Every summer, I spend some significant time looking back on the past year. I do my very best to determine what went well, and areas where I think we need to improve. I then try to chart the course for the upcoming year. Of course, I bring the outline of my ideas to my administrative team (usually during our annual retreat), where we dissect them, make adjustments (including adding some items and subtracting others) and come up with a more formal plan. The next step is to bring them to my Leadership Team, who in turn shares them with their various departments and teams for some feedback and final adjustments. I am sure this is very similar to how you operate in your building or other leadership position.

The reason I share this with you is that I am currently finishing up the first stage and I am coming up with a few areas where we need to improve. One of the biggest areas where I think we need some work is on parent engagement. Not parent involvement. These are two very separate things. We have tons of parent involvement, a great PTA, plenty of volunteers, awesome financial support (I know I am very lucky). ENGAGEMENT is an entirely different thing. I am currently reading Peter M. DeWitt’s book Collaborative Leadership: Six Influences that Matter Most, which is a great read. He states it like this:

“Too many times family engagement means to educators that parents should support what teachers want. This is very one-sided. Family engagement shouldn’t be about making sure the needs of the school are met. Family engagement is about a collaborative relationship between staff and parents with students at the center.”

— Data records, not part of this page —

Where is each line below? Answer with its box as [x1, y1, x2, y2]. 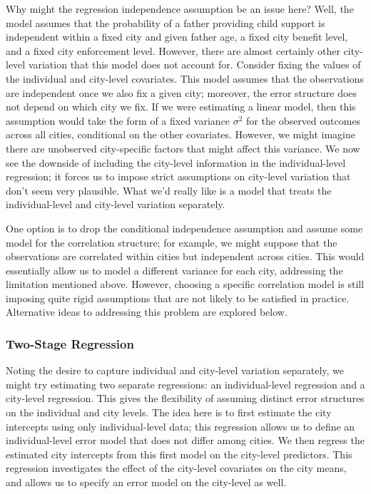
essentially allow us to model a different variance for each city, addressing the [6, 262, 343, 277]
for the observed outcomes [246, 113, 361, 128]
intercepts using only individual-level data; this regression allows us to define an [6, 418, 355, 433]
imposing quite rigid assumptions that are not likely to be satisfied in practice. [6, 290, 350, 305]
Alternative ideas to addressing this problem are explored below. [6, 304, 288, 319]
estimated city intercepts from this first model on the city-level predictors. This [6, 446, 352, 461]
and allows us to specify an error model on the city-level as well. [6, 475, 287, 490]
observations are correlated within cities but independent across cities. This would [6, 249, 365, 264]
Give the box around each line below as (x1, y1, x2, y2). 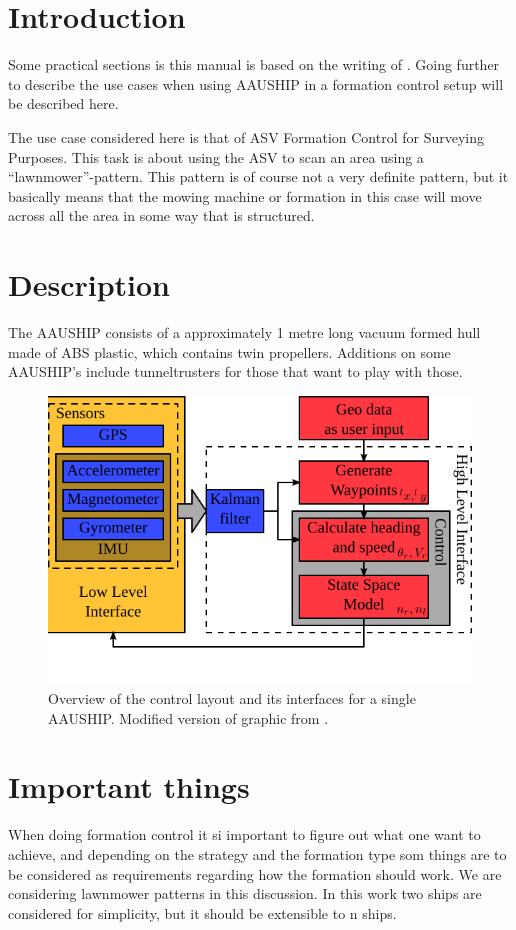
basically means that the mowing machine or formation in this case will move (8, 185, 482, 206)
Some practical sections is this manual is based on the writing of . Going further (8, 54, 500, 75)
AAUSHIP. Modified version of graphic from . (48, 707, 329, 728)
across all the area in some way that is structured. (8, 205, 315, 226)
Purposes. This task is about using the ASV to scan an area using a (8, 146, 424, 167)
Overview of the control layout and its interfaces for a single (48, 688, 416, 708)
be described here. (8, 93, 119, 114)
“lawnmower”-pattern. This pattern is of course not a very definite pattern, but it (8, 166, 509, 187)

THAT got me thinking about the role of our parents in our kids education. I started to think about how are parents are engaged, and I found that we were wanting. So, as I started to plan for next year, I came up with some ideas on how we can increase or parent ENGAGEMENT. Here is what I came up with:


I truly believe that we do a pretty good job with this one. We utilize a variety of social media platforms (Facebook, Twitter, Instagram, weekly e-newsletter) and we have almost zero complaints from parents about information flowing from the school. Read that again…FROM the school. This year I want to work on information and communication flowing TO the school. We are going to work with parents to share great things their students are doing outside of the school walls. I am also going to encourage parents to utilize two-way communications on our social media networks.

Parent Advisory Committee

I already have an advisory council made up of students, but I am going to step out of my comfort zone and do the same thing for parents. Taking DeWitt’s comments to heart, I want parents on there that don’t necessarily agree with me. I see this as a win-win (even though it makes me terribly nervous). Parents win because they have a voice in the process that they made not have felt they had before. The school wins because we now have a group of parents who can act as ambassadors for the school in the community. Win-win.

School Environment

This year, to the best of our ability, we are going to make sure that parents feel welcome to the school. I’m not saying that we don’t already do this, because I think we do. But I want this to be a focus of our entire staff. There are parents out there (you can name them in your building) that no matter what you do, they are not going to be satisfied with our efforts. But that doesn’t mean we don’t make EVERY effort to welcoming every parent. Part of that welcoming every parent includes events that invite them in to be a part of the educational process. Not events where they sit and get talked to (we all know how that feels), but events where they can actually come in and be actively engaged in what their students are learning. If they understand

Parents as Partners

DeWitt talks about making parents partners in the process, and he is right. We met with our central office Family and Community Engagement department to come up with ways to encourage parents to become partners in the educational process. We are going to share a Google Doc with parents, asking them for ways that they can help us, engage with the school as a whole. This could be a business that will share resources or volunteers, individual parents who can contribute by acting as authentic audiences for our PBL lessons or be guest experts in the classroom for a lesson. We are going to do the same thing with staff (many of whom live in the community) to see if there are spouses or other people they know who can contribute.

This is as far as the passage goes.